Ketika di aula masjid sedang terjadi polemik, di rumah Mia, mia menunggu dengan cemas.
"Semoga keputusan yang aku ambil tepat." Batinnya. "Kenapa mereka lama sekali." Gumam Mia cemas sambil mondar mandir di dalam kamarnya.
Tok.. tok... "Mbak disuruh keluar sama ayah." Kata sang adik memberitahu.
"Iya sebentar." Jawab Mia mengeraskan suaranya.
"Haduh aku harus bagaimana ini." Gumam Mia terus berjalan mondar-mandir karena gugup bertemu dengan kylo.
"Tenang Mia, tenang, tarik nafas buang nafas tarik nafas buang nafas." Ujar Mia kepada dirinya sendiri. Setelah nampak tenang, Mia membuka pintu kamarnya.
"Kok lama sih mbak, sudah ditunggu dari tadi tahu." Tegur sang adik.
"Iya maaf, gih kamu jalan duluan." Sahut Mia.
Kedua Kakak beradik itupun turun dari lantai dua untuk menemui tamu yang ada di ruang tamu. Jantung Mia berdetak lebih kencang saat ia akan sampai menuju ruang tamu.

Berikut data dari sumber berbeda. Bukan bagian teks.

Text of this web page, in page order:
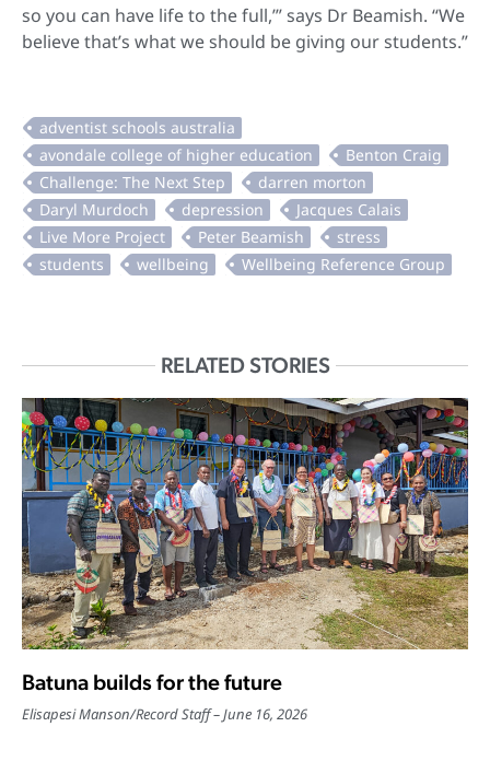
so you can have life to the full,’” says Dr Beamish. “We
believe that’s what we should be giving our students.”
RELATED STORIES
Batuna builds for the future
Elisapesi Manson/Record Staff June 16, 2026
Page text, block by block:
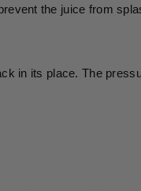
the juice from
in its place. The

Mia bisa melihat kylo sedang berbicara dengan sang ayah dan Radit yang sedang berbicara dengan ponselnya.
Saat Mia sudah berada ditengah-tengah mereka, spontan semua mata menuju terhadapnya, membuat Mia grogi. Mia meremat telapak tangan, ia hanya tertunduk malu, menyembunyikan wajahnya yang bersemu merah.
Mia duduk tepat di antara ayah dan ibunya, persis di depan kylo yang tak berhenti tersenyum sejak dari tadi.

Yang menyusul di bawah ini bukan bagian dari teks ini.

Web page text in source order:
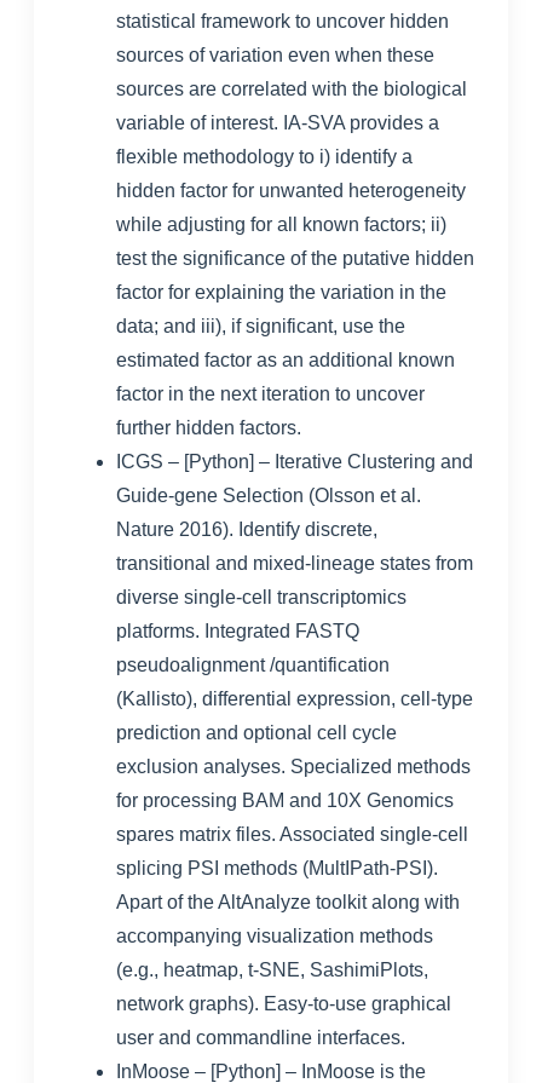
statistical framework to uncover hidden
sources of variation even when these
sources are correlated with the biological
variable of interest. IA-SVA provides a
flexible methodology to i) identify a
hidden factor for unwanted heterogeneity
while adjusting for all known factors; ii)
test the significance of the putative hidden
factor for explaining the variation in the
data; and iii), if significant, use the
estimated factor as an additional known
factor in the next iteration to uncover
further hidden factors.
ICGS – [Python] – Iterative Clustering and
Guide-gene Selection (Olsson et al.
Nature 2016). Identify discrete,
transitional and mixed-lineage states from
diverse single-cell transcriptomics
platforms. Integrated FASTQ
pseudoalignment /quantification
(Kallisto), differential expression, cell-type
prediction and optional cell cycle
exclusion analyses. Specialized methods
for processing BAM and 10X Genomics
spares matrix files. Associated single-cell
splicing PSI methods (MultIPath-PSI).
Apart of the AltAnalyze toolkit along with
accompanying visualization methods
(e.g., heatmap, t-SNE, SashimiPlots,
network graphs). Easy-to-use graphical
user and commandline interfaces.
InMoose – [Python] – InMoose is the

"Assalamualaikum calon istri.."sapa kylo sumingrah.
"Apaan sih Ky.." celetuk Mia malu.
"Hus, kalau jawaban jangan begitu, tidak sopan, apalagi panggil nama begitu, panggil mas gitu nak." Tegur sang ibu.

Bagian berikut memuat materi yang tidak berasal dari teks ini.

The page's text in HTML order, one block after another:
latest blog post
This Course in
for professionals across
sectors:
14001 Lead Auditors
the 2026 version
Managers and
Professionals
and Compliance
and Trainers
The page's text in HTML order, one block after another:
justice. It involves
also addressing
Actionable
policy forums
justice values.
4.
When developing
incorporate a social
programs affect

"Iya Bu,.." jawab Mia malu.
"Tidak apa-apa Bu, mungkin Mia masih belum terbiasa.."bela kylo terhadap calon istrinya yang membuat Mia semakin tertunduk malu.
"Tapi tidak boleh jadi kebiasaan, toh nanti nak kylo akan jadi kepala rumah tangga jadi harus dari sekarang dibiasakan." Kata sang calon ibu mertua.
"Permisi, saya memotong pembicaraan." Sela Radit. "Maaf pak Ahmad, bapak Radjasa ingin berbicara dengan Anda." Lanjut Radit menyerah ponselnya kepada pak Ahmad ayah Mia.
Pak Ahmad pun menerima ponselnya tersebut menyingkir untuk berbicara dengan calon besannya. Papa kylo menyampaikan permohonan maaf karena tidak bisa datang kesana untuk menyampaikan niat baik mereka untuk meminang Mia sebagai bagian keluarga Radjasa dikarenakan kesibukan yang tidak bisa ditinggal.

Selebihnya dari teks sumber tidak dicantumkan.